24. Amdahl or Gustafson? Consider the following example. A physical process involving a flat area 100 units by 100 units is being simulated. Processing of the units can take place in parallel. However, there is a border region 10 units wide that goes round the square where parallel processing cannot take place because of relationships with the external world. In other words, parallel processing can take place in the inner square but not in the 10? unit wide strip/border round it.

a. If parallel processing is used, what speedup is possible?
b. Suppose that the system is scaled to 200 by 200 units. The border region remains at 10 units. What
speedup can parallel processing now achieve?

a. If the border is 10 units wide all the way round, the center measures 80 × 80 = 6,400 units. The border is
100 × 10 + 100 × 10 + 80 × 10 + 80 × 10 = 3,600. The serial to parallel ratio (border to center) is 3,600 to
6,400. The time taken is (3,600 + 6,400/n)T, where T is the time to process one unit and n is the number of
parallel processors. In the limit where n reduces the parallel part of the problem to zero, the irreducible
time is 3,600T. The highest speedup is 10,000T/3,600T = 2.78.

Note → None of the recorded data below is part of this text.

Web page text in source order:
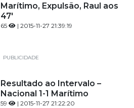
Marítimo, Expulsão, Raul aos
47'
65 | 2015-11-27 21:39:19
PUBLICIDADE
Resultado ao Intervalo –
Nacional 1-1 Marítimo
59 | 2015-11-27 21:22:20
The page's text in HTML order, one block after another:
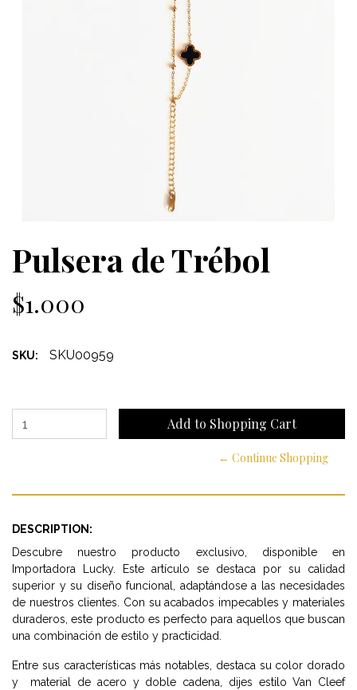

b. Suppose the system is scaled to twice the linear size. The parallelizable square is 180 × 180 units (32,400
units). The border is now 200 × 10 + 200 × 10 + 180 × 10 + 180 × 10 = 7,600. In this case the time taken is
7,600T + (32,400/n)T. If n is chosen to make the parallel term negligible, the irreducible time is 7,600T and
the speedup 40,000/7,600 = 5.26.
This demonstrates that the scaling the problem can achieve a greater speedup. In both cases Amdahl’s law
remains, but the fraction of the serial and parallel portions have changed with the scaling.